_What you are asked to do_.
Retype each record below word for word. Leave the pictures out.
+-------+
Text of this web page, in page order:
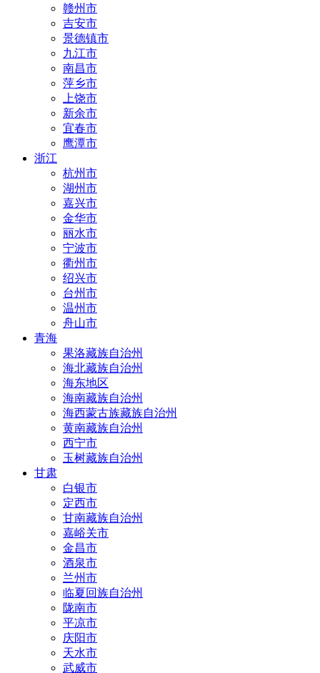
赣州市
吉安市
景德镇市
九江市
南昌市
萍乡市
上饶市
新余市
宜春市
鹰潭市
浙江
杭州市
湖州市
嘉兴市
金华市
丽水市
宁波市
衢州市
绍兴市
台州市
温州市
舟山市
青海
果洛藏族自治州
海北藏族自治州
海东地区
海南藏族自治州
海西蒙古族藏族自治州
黄南藏族自治州
西宁市
玉树藏族自治州
甘肃
白银市
定西市
甘南藏族自治州
嘉峪关市
金昌市
酒泉市
兰州市
临夏回族自治州
陇南市
平凉市
庆阳市
天水市
武威市
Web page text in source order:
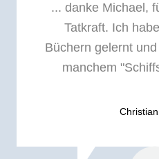
... danke Michael,
Tatkraft. Ich
Büchern gelernt
manchem
+-------+
_Your solution_.
Text of this web page, in page order:
赣州市
吉安市
景德镇市
九江市
南昌市
萍乡市
上饶市
新余市
宜春市
鹰潭市
浙江
杭州市
湖州市
嘉兴市
金华市
丽水市
宁波市
衢州市
绍兴市
台州市
温州市
舟山市
青海
果洛藏族自治州
海北藏族自治州
海东地区
海南藏族自治州
海西蒙古族藏族自治州
黄南藏族自治州
西宁市
玉树藏族自治州
甘肃
白银市
定西市
甘南藏族自治州
嘉峪关市
金昌市
酒泉市
兰州市
临夏回族自治州
陇南市
平凉市
庆阳市
天水市
武威市
Web page text in source order:
... danke Michael,
Tatkraft. Ich
Büchern gelernt
manchem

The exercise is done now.